Preserve all query params:

toml

[crawler]
allow_query_params = ["*"]

Use case:

E-commerce site with filters:

toml

[crawler]
allow_query_params = ["category", "price", "brand", "page"]

This preserves:

/products?category=shoes ✓
/products?category=shoes&page=2 ✓

This drops:

/products?utm_source=google ✗ (becomes /products)
/products?gclid=abc123 ✗ (becomes /products)

`drop_query_prefixes`

Type: string[] Default: ["utm_", "gclid", "fbclid"]

Query parameter prefixes to always drop, even if in allow_query_params.

Default tracking params dropped:

utm_* - Google Analytics (utm_source, utm_medium, etc.)
gclid - Google Ads
fbclid - Facebook Ads

Examples:

Drop more tracking params:

toml

[crawler]
drop_query_prefixes = [
  "utm_",
  "gclid",
  "fbclid",
  "mc_",       # Mailchimp
  "_ga",       # Google Analytics
  "ref",       # Referrer
  "source"     # Generic source tracking
]

Drop nothing:

toml

[crawler]
drop_query_prefixes = []

Crawl Strategy

`breadth_first`

Type: boolean Default: true

Use breadth-first crawling for better site coverage.

Breadth-first (default):

Crawls level-by-level
Discovers homepage, then all links from homepage, then all links from those pages
Better site coverage
Avoids getting stuck in deep paths

Depth-first (false):

Crawls as deep as possible before backtracking
Can get stuck in deep sections
Less even coverage

Example:

Disable breadth-first:

toml

[crawler]
breadth_first = false

Recommendation: Keep true (default) for most sites.

`max_prefix_budget`

Type: number Default: 0.25 (25%) Range: 0.1 to 1.0

Maximum percentage of crawl budget for any single path prefix.
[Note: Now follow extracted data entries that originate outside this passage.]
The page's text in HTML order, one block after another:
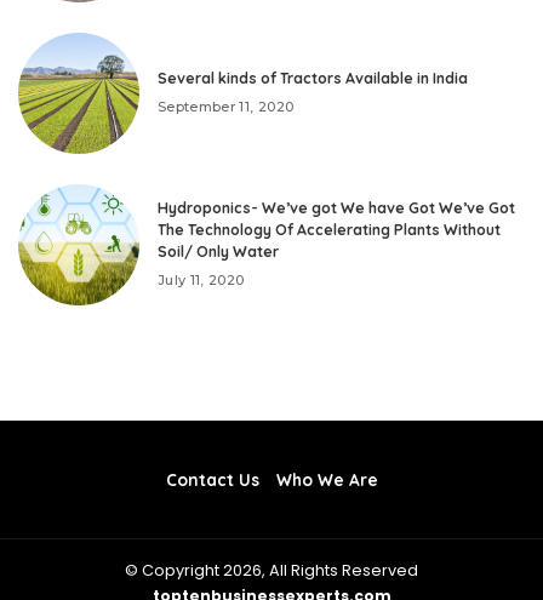
Several kinds of Tractors Available in India
September 11, 2020
Hydroponics- We’ve got We have Got We’ve Got
The Technology Of Accelerating Plants Without
Soil/ Only Water
July 11, 2020
Contact Us Who We Are
© Copyright 2026, All Rights Reserved
toptenbusinessexperts.com
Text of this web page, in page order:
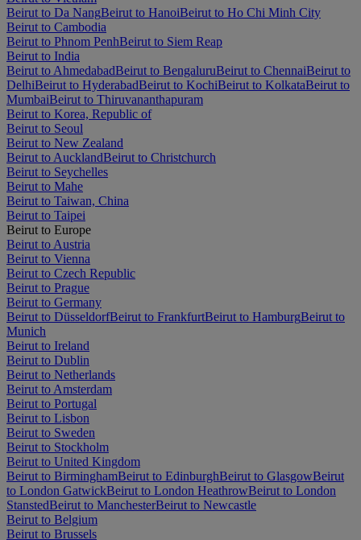
Beirut to Da NangBeirut to HanoiBeirut to Ho Chi Minh City
Beirut to Cambodia
Beirut to Phnom PenhBeirut to Siem Reap
Beirut to India
Beirut to AhmedabadBeirut to BengaluruBeirut to ChennaiBeirut to
DelhiBeirut to HyderabadBeirut to KochiBeirut to KolkataBeirut to
MumbaiBeirut to Thiruvananthapuram
Beirut to Korea, Republic of
Beirut to Seoul
Beirut to New Zealand
Beirut to AucklandBeirut to Christchurch
Beirut to Seychelles
Beirut to Mahe
Beirut to Taiwan, China
Beirut to Taipei
Beirut to Europe
Beirut to Austria
Beirut to Vienna
Beirut to Czech Republic
Beirut to Prague
Beirut to Germany
Beirut to DüsseldorfBeirut to FrankfurtBeirut to HamburgBeirut to
Munich
Beirut to Ireland
Beirut to Dublin
Beirut to Netherlands
Beirut to Amsterdam
Beirut to Portugal
Beirut to Lisbon
Beirut to Sweden
Beirut to Stockholm
Beirut to United Kingdom
Beirut to BirminghamBeirut to EdinburghBeirut to GlasgowBeirut
to London GatwickBeirut to London HeathrowBeirut to London
StanstedBeirut to ManchesterBeirut to Newcastle
Beirut to Belgium
Beirut to Brussels
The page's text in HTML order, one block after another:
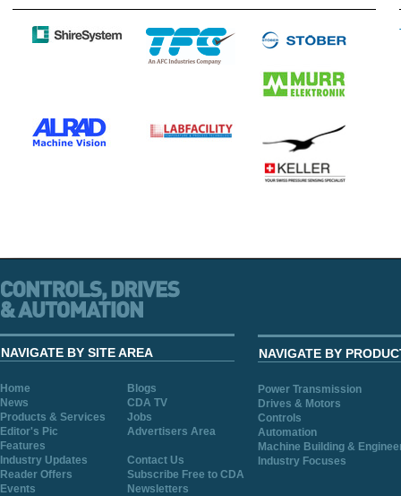
NAVIGATE BY SITE AREA
Home
Blogs
News
CDA TV
Products & Services
Jobs
Editor's Pic
Advertisers Area
Features
Industry Updates
Contact Us
Reader Offers
Subscribe Free to CDA
Events
Newsletters
NAVIGATE BY
Power Transmission
Drives & Motors
Controls
Automation
Machine Building &
Industry Focuses
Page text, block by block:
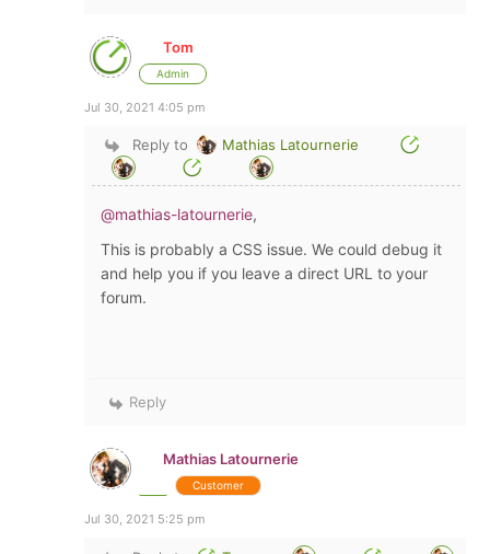
Tom
Admin
Jul 30, 2021 4:05 pm
Reply to Mathias Latournerie
@mathias-latournerie,
This is probably a CSS issue. We could debug it
and help you if you leave a direct URL to your
forum.
Reply
Mathias Latournerie
Customer
Jul 30, 2021 5:25 pm
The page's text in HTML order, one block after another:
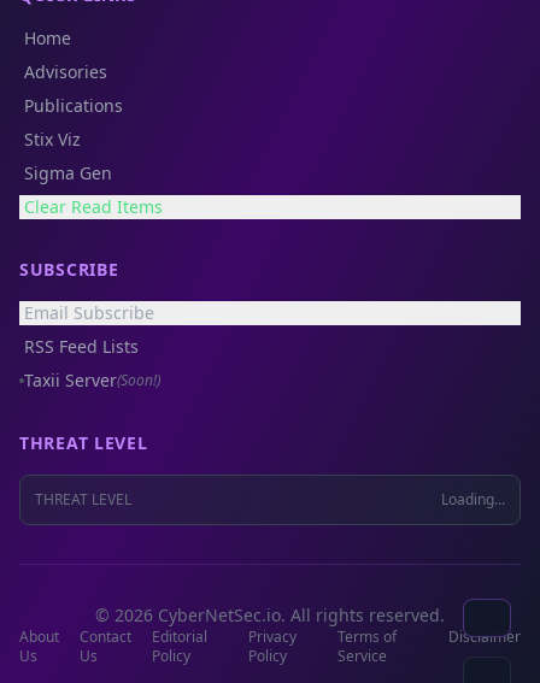
Home
Advisories
Publications
Stix Viz
Sigma Gen
Clear Read Items
SUBSCRIBE
Email Subscribe
RSS Feed Lists
Taxii Server(Soon!)
THREAT LEVEL
THREAT LEVEL Loading...
© 2026 CyberNetSec.io. All rights reserved.
About
Us
Contact
Us
Editorial
Policy
Privacy
Policy
Terms of
Service
Disclaimer
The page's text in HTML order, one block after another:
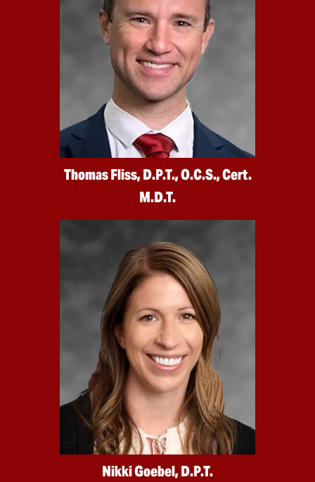
Thomas Fliss, D.P.T., O.C.S., Cert.
M.D.T.
Nikki Goebel, D.P.T.
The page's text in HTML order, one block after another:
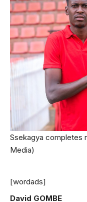
Ssekagya completes
Media)
[wordads]
David GOMBE
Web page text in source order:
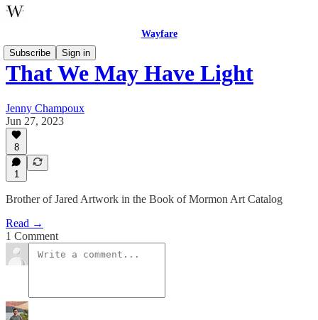
Wayfare
Subscribe
Sign in
That We May Have Light
Jenny Champoux
Jun 27, 2023
8
1
Brother of Jared Artwork in the Book of Mormon Art Catalog
Read →
1 Comment
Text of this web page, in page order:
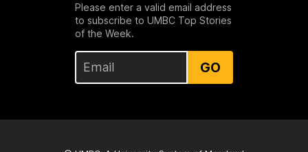
Please enter a valid email address
to subscribe to UMBC Top Stories
of the Week.
GO
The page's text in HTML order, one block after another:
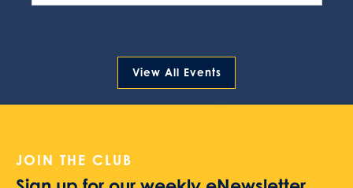
View All Events
JOIN THE CLUB
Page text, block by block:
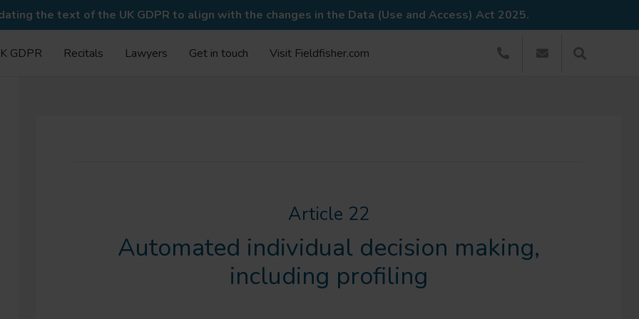
the text of the UK GDPR to align with the changes in the Data (Use and Access) Act 2025.
GDPR Recitals Lawyers Get in touch Visit Fieldfisher.com
Article 22
Automated individual decision making,
including profiling
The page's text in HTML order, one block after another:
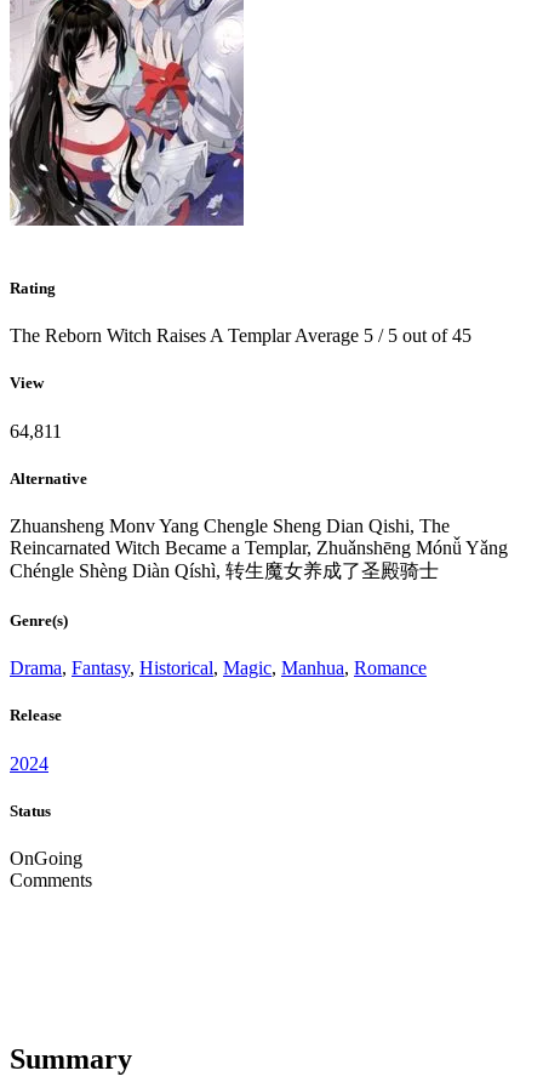
Rating
The Reborn Witch Raises A TemplarAverage 5 / 5 out of45
View
64,811
Alternative
Zhuansheng Monv Yang Chengle Sheng Dian Qishi, The
Reincarnated Witch Became a Templar, Zhuǎnshēng Mónǚ Yǎng
Chéngle Shèng Diàn Qíshì, 转生魔女养成了圣殿骑士
Genre(s)
Drama, Fantasy, Historical, Magic, Manhua, Romance
Release
2024
Status
OnGoing
Comments
Summary
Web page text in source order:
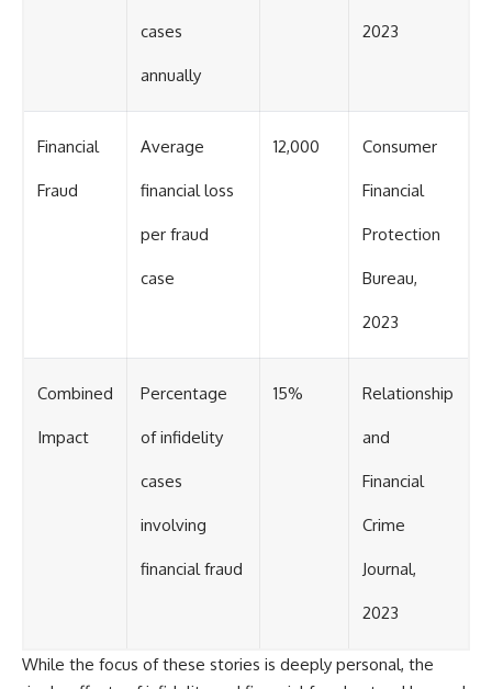
cases
annually
2023
Financial
Fraud
Average
financial loss
per fraud
case
12,000 Consumer
Financial
Protection
Bureau,
2023
Combined
Impact
Percentage
of infidelity
cases
involving
financial fraud
15% Relationship
and
Financial
Crime
Journal,
2023
While the focus of these stories is deeply personal, the

Prevents the crawler from spending all pages on one section (e.g., /blog/ with 1000+ posts).

How it works:

With max_pages = 500 and max_prefix_budget = 0.25:

At most 125 pages (25%) from any single path prefix
Ensures diverse coverage across site sections

Examples:

More strict (better coverage):

toml

[crawler]
max_prefix_budget = 0.15  # Max 15% per prefix

More lenient (deeper coverage):

toml

[crawler]
max_prefix_budget = 0.5   # Max 50% per prefix

Disable budget (not recommended):

toml

[crawler]
max_prefix_budget = 1.0   # No limit

Use case:

Site with large blog:

/blog/post-1
/blog/post-2
...
/blog/post-5000
/about
/contact

With max_prefix_budget = 0.25 and max_pages = 500:

At most 125 blog posts crawled
Remaining budget for other sections

Request Configuration

`user_agent`

Type: string Default: "" (empty = random browser user agent per crawl)

Custom user agent string.

Default behavior (empty string):

Random modern browser user agent, refreshed per crawl:

Mozilla/5.0 (Windows NT 10.0; Win64; x64) AppleWebKit/537.36 (KHTML, like Gecko) Chrome/131.0.0.0 Safari/537.36

Examples:

Custom user agent:

toml

[crawler]
user_agent = "SquirrelScan Bot (https://squirrelscan.com)"

Mobile user agent:

toml

[crawler]
user_agent = "Mozilla/5.0 (iPhone; CPU iPhone OS 18_0 like Mac OS X) AppleWebKit/605.1.15"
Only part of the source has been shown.